We all are familiar with the term technical debt and how bad it can be for a company but how do we get our arms around how much technical debt we have? In this post, we’ll first address the types of technical debt then answer the question of why pay it down at all and finally jump into a few approaches for how to keep track or estimate the amount of technical debt in your system.


erase debt

Types of Technical Debt
There are at least five different types of technical debt: design, coding, testing, documentation, and bugs. Let’s cover each quickly:

  • Design – this is debt that is associated with poor or quick designs. Typically this happens when you don’t include technical operations (system administrators, DBA’s, network, security, etc) and quality assurance into the design. Often when rushed these team members get left out of the design process.
  • Coding – this is what most people think as pure technical debt…poor or sloppy coding. This could be cutting & pasting of code, creating excessively long methods instead of breaking them apart, not adhering to naming conventions, etc.
  • Testing – when you skip creating the unit tests or automated integration / regression tests this builds up debt. The interest on this debt is often paid every release in the form of extra manual testing.
  • Documentation – if only one person understands part of your code base because it’s not documented thoroughly enough this is debt. You pay for it when that one person then becomes the bottleneck for lots of projects.
  • Bugs – not always considered debt but bugs in the production code are debt that if it accumulates too much becomes a big hinderance to the usability of your service.

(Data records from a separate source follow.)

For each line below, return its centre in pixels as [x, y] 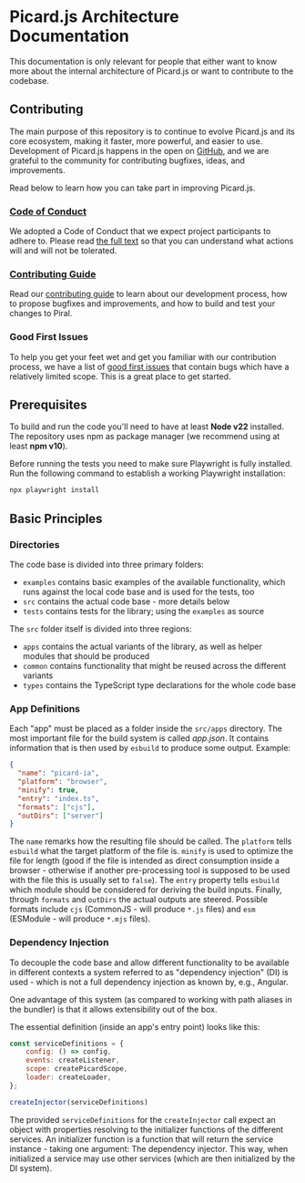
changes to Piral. [41, 314]
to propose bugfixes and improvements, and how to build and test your [142, 303]
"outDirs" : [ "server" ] [61, 816]
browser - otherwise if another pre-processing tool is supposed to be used [150, 870]
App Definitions [45, 708]
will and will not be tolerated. [63, 251]
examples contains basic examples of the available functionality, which [154, 582]
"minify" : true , [48, 790]
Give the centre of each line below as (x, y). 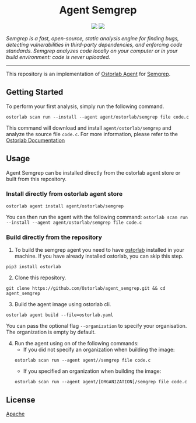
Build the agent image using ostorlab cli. (63, 304)
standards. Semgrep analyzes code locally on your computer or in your (92, 51)
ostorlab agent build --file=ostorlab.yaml (60, 315)
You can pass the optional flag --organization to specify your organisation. (97, 326)
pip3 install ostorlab (34, 267)
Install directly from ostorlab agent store (64, 194)
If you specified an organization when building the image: (92, 371)
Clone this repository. (40, 278)
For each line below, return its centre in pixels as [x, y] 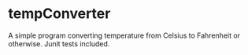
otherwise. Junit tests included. [59, 43]
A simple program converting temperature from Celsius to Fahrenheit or [124, 35]
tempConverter [59, 14]
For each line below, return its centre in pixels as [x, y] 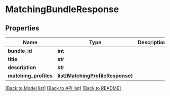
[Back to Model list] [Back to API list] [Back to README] [63, 88]
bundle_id [20, 51]
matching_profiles [30, 76]
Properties [22, 28]
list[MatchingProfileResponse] [95, 76]
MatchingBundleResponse [62, 9]
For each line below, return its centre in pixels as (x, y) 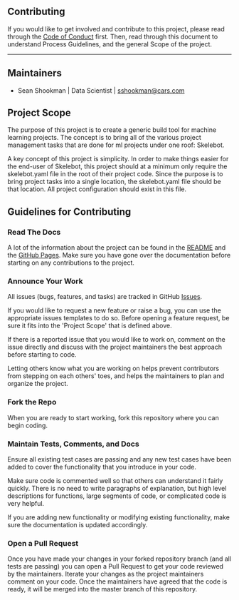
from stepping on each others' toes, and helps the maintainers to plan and (116, 376)
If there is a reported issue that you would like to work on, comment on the (116, 340)
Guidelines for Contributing (69, 212)
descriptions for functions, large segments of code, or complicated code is (117, 496)
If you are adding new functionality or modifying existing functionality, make (118, 517)
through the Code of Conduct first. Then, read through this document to (113, 36)
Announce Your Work (45, 281)
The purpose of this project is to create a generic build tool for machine (112, 130)
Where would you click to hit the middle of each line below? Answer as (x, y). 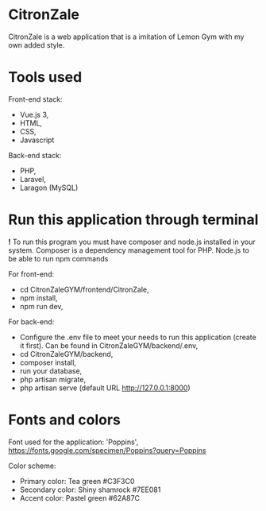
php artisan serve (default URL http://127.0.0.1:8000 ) (105, 388)
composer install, (48, 362)
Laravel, (33, 179)
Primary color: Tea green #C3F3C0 (77, 481)
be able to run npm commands (58, 258)
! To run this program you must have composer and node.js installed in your (132, 242)
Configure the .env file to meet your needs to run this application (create (138, 337)
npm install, (39, 298)
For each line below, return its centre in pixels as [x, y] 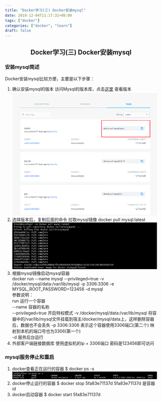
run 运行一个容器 [29, 301]
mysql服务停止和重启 [30, 357]
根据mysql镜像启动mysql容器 [41, 273]
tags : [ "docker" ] [22, 20]
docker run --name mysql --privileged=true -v [58, 279]
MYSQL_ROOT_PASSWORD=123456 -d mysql [57, 289]
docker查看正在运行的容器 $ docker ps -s [53, 369]
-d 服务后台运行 [27, 338]
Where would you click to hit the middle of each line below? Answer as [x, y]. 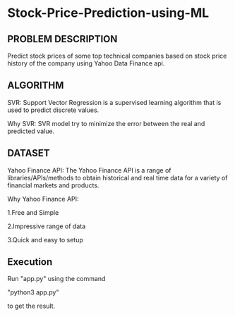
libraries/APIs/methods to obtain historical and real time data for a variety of [117, 178]
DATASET [29, 153]
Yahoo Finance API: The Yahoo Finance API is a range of [89, 170]
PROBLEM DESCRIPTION [62, 39]
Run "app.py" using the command [56, 279]
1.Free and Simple [33, 212]
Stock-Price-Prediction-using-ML [108, 13]
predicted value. [31, 131]
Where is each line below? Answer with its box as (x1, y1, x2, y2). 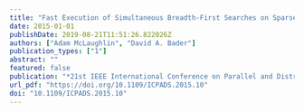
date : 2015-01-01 (9, 22, 75, 31)
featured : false (9, 64, 71, 73)
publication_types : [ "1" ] (9, 47, 107, 56)
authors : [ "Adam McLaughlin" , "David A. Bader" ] (9, 38, 196, 48)
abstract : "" (9, 55, 59, 64)
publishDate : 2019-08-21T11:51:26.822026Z (9, 30, 172, 39)
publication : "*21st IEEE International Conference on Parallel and (9, 72, 273, 81)
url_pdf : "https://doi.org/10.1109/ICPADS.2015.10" (9, 80, 208, 89)
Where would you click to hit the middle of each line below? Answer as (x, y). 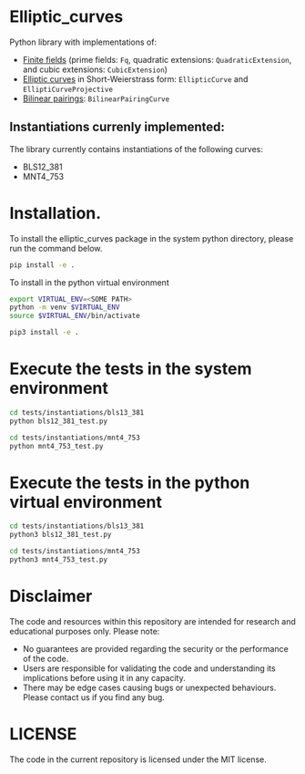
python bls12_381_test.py (58, 421)
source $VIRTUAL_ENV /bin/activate (75, 316)
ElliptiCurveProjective (68, 89)
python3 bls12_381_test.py (61, 535)
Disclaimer (51, 597)
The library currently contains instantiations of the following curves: (137, 149)
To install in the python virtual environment (90, 282)
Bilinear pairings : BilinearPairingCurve (96, 98)
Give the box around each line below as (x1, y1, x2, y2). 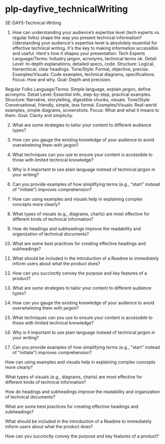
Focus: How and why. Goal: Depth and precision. (12, 77, 111, 82)
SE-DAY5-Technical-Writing (5, 20, 62, 26)
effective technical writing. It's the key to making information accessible (12, 45, 159, 51)
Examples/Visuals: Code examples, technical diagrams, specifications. (12, 71, 156, 77)
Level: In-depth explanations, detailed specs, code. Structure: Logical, (12, 61, 155, 67)
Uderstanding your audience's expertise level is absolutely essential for (12, 40, 158, 45)
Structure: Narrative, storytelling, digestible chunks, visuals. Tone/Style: (5, 96, 151, 102)
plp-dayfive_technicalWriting (5, 3, 128, 15)
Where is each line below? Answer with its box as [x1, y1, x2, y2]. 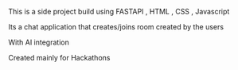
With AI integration [8, 37, 69, 47]
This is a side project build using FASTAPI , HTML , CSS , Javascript [8, 7, 230, 16]
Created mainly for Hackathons [8, 53, 111, 62]
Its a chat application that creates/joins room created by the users [8, 22, 224, 31]
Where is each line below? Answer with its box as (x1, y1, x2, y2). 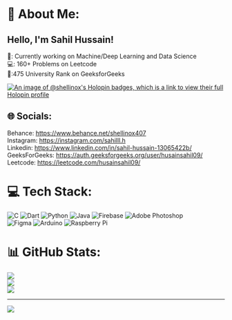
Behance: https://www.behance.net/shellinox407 (7, 129, 146, 137)
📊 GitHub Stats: (7, 244, 101, 260)
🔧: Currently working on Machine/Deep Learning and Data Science (7, 52, 197, 60)
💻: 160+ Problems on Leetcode (7, 60, 97, 68)
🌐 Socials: (7, 111, 52, 122)
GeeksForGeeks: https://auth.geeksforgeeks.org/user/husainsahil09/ (7, 151, 203, 159)
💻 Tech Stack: (7, 184, 93, 199)
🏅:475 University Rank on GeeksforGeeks (7, 70, 126, 78)
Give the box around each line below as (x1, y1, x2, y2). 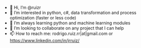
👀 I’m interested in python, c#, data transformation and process (9, 10, 137, 16)
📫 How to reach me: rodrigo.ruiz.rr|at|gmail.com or (9, 31, 113, 36)
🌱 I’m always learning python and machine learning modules (9, 20, 130, 26)
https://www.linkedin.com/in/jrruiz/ (9, 38, 80, 43)
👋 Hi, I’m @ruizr (9, 5, 41, 10)
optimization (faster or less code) (9, 15, 76, 20)

Why Pay Down Technical Debt?
Most people hear the term “debt” and understand the crippling affect that it can have on a nation or even one’s personal finances when left unchecked. The same is true of technical debt. When left to grow out of control you end up with scalability problems, sometimes availability issues, and much slower development of new features. As you start to pay down this debt you will gain lower maintenance costs, increased productivity, greater scalability, and often even higher availability. But before you decide to pay your debt down completely to zero you need to consider what the ROI would be and to do that you need to understand how much debt you have. Technical deb is like bugs in a SaaS product, the cost of getting them to zero isn’t worth the effort in most cases.

Qualitative Approaches
Let’s start with some qualitative ways of estimating how much technical debt you have in your system. Usually teams, especially ones with senior developers who have been around a while, know when the code is getting “spaghetti-like”. Often it just requires you asking the developers how the clean the code is being maintained. Another, less direct method, is to listen for indicators such as “don’t worry about documentation, just check it in” or “the only person that knows that is Brad” or “if I touch that everything breaks”. These are all signs that you have a lot of technical debt built up in the system and you had better start paying it down soon.

Quantitative Approaches
Some teams, however, prefer a more quantitative approach. For these teams we recommend two estimation methods. The first one is proactive, trying to keep track of debt as you accumulate it and the second is reactive, trying to estimate the amount of debt once accumulated. The first approach is for whenever you ask your team to release a feature faster than they normally would, you are incurring technical debt and therefore you should track it in a bug or feature tracking system. Put the estimate alongside the debt-feature of how long it would have taken the engineer to complete the feature as they normally would have minus the time already invested. This will provide a reasonably accurate estimate of the amount of debt.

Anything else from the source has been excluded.